決断する政治で経済は必ず復活する
私の問題意識 政治が決断しなかったツケ
この30年間、なぜ日本経済がここまで停滞してしまったか。シンプルに言えば、政治が決断すべきことを決断してこなかったからです。懸案のコメ政策がまさに典型ですが、長年変わらない賃金水準やGDP、国としての競争力低下もそうです。政治が決断をしてこなかったその累積が“失われた30年”をもたらしたといっても過言ではありません。

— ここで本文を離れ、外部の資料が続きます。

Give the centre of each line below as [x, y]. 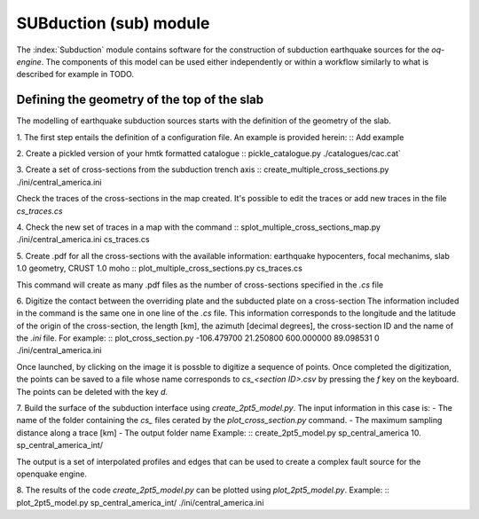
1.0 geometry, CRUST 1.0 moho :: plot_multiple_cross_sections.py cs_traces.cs [160, 268]
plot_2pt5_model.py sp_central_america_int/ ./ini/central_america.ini [140, 502]
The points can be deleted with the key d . [92, 391]
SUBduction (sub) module [113, 23]
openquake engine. [52, 474]
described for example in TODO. [75, 75]
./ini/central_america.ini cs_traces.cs [83, 240]
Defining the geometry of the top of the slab [140, 100]

私の実家は兼業農家で、いまでもコメや麦を作っています。私も小さい頃はよく「田んぼを手伝え」と言われました。私自身は財務省に勤めていたこともあり財政や金融が専門ですが、国会議員になってからずっと取り組んできたのは、実は農政でした。
2018年に、1970年代から続けていた減反政策を廃止したと政府はいいます。農家に対して指定していたコメの生産数量目標の配分をやめて、「生産者自らの経営判断で需要に応じて自由に作っていいですよ」ということになった。ところが実際には農家対策として「転作補助金」を拡充したため、従来の収入を維持するかたちで飼料用などのコメの生産が奨励されるようになりました。それに伴って農林水産省が毎年、「適正生産量」を決定し、それに基づいて農協(JA)が「あなたはここまでですよ」と農家を指導しはじめた。実質的な生産調整を続けていたのです。

誰のための「減反廃止」だったのか
何のためかといえば、米価を維持することで農業者の所得を保障するためです。表向きは「減反廃止」をやったかのように見せながら、国の主導で人為的にコメの値段を高く据え置き、消費者にそれを負担させる。まさに政治的な決断をしない「減反廃止」でした。

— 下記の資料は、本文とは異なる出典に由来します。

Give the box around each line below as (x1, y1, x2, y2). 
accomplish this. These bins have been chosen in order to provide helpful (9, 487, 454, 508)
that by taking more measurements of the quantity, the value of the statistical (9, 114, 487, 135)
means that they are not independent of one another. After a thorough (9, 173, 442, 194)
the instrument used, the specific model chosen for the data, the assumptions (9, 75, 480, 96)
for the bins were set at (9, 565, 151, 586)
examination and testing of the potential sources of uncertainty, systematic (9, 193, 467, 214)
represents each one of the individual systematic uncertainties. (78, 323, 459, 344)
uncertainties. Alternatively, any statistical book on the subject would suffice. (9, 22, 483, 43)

2016年当時、自民党農林水産部会長として改革の旗振り役を務めたのが、現農水大臣の小泉進次郎さんです。彼の改革は完全に骨抜きにされて、名ばかりの減反廃止という結果しか残せませんでした。農協や農水族議員の抵抗があったというのは、国民からすれば言い訳に過ぎません。要するに、小泉さんはじめ、当時の自民党が決断できなかったのです。